Из двухсот пятидесяти видов хвори вам досталась самая коварная, случаев исцеления пока не было. И единственное напутствие, которое доктор может дать – «меньше бывайте на солнце». Почти забавно слышать это в ноябре, будучи коренным и постоянным жителем средней полосы…
Письмо первое. Ноябрь
Я все сделаю, как ты просишь. Больше не буду плакать и ежеминутно спрашивать, как ты себя чувствуешь. Не хочешь говорить на эту тему – ладно, мне остается лишь писать дерганые строчки в толстую тетрадь, потому что невыносимо хочется высказаться. Опухоль пока внизу ноги, но ее смертоносный десант уже проник повсюду. Сценарий предсказуем: она появится во всех лимфоузлах, сдавит кровеносные сосуды и внутренние органы, а потом…

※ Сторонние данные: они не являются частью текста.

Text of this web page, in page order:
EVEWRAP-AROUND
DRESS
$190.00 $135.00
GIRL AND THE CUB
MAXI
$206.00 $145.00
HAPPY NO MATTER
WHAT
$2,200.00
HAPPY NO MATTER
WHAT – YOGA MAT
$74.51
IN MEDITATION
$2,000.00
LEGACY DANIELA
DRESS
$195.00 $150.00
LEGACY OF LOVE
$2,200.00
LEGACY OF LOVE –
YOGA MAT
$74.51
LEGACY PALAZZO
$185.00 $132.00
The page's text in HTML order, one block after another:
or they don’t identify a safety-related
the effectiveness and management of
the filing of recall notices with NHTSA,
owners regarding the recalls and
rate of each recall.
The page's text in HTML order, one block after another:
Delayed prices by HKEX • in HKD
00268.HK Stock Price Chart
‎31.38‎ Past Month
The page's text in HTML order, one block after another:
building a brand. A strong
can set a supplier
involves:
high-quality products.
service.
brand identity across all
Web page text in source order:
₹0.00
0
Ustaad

Ты почти перестал разговаривать со мной, то смотришь в одну точку, то застываешь перед домашней иконкой, то лихорадочно листаешь медицинский справочник. Родной мой человечек! Я тоже истово надеюсь на врачебную ошибку, молюсь на неверный диагноз, который у одних отнимает жизнь, а нам бы подарил ее. «Неужели ничего нельзя придумать? Они же умные, даром что ли дипломы получали?» – ты не можешь поверить, что какой-то бугорок из кожи таит в себе смертельную опасность. Где, когда, что пошло не так? Почему она образовалась?

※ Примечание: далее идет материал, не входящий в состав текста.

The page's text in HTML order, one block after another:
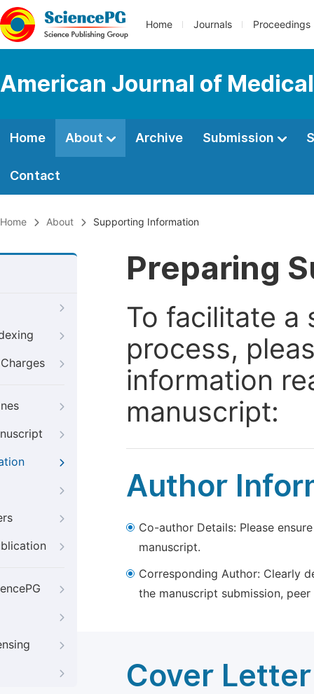
Home Journals Proceedings
American Journal of
Home About Archive Submission
Contact
Home About Supporting Information
Preparing
To facilitate a
process,
information
manuscript:
Author
Co-author Details: Please
manuscript.
Corresponding Author: Clearly
the manuscript submission,
Cover Letter
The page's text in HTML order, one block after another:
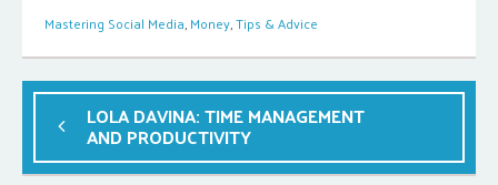
Mastering Social Media,Money,Tips & Advice
LOLA DAVINA: TIME MANAGEMENT
AND PRODUCTIVITY

Вечерами сидим по разным комнатам и мучительно препарируем каждый твой день в попытках выявить начало конца. Солнце, канцерогены, наследственность, гормоны – болезнь не только исцелить, но даже выявить ее причину толком невозможно. Я в сотый раз перечитываю безнадежную фразу: «Ежедневно в организме образуются 12 миллиардов новых клеток, несколько миллионов из которых — клетки-мутанты, готовые при первой же возможности превратиться в злокачественную опухоль». Прости меня, мой хороший, что однажды не уследила и дала этим микроскопическим злодеям возможность завладеть тобой…
Письмо двадцатое. Декабрь
Я все делаю, как ты просишь. Держу тебя за руку перед сеансом химиотерапии, жду, когда ты скрываешься за дверями врачебного кабинета. Вчера мы наконец-то поговорили о том, что ждет впереди. Ты бодро размышлял, что по весне на даче нужно пересадить виноград на солнечную сторону, в тени домика он не вызревает. Что надо сделать ремонт в ванной и в кои-то веки навестить тетку, живущую в соседнем городе. Я кивала и улыбалась, но по глазам видела – не веришь. Ни в виноград, ни в тетку. Взяла тебя за руку, а ты впервые расплакался: «Почему мне так страшно? Почему это случилось именно со мной?» Разве только с тобой, мой хороший? Это случится со всеми, но у них есть «утешительный приз» – никто не назначает сроков, разница лишь во времени, причинах и степени осведомленности.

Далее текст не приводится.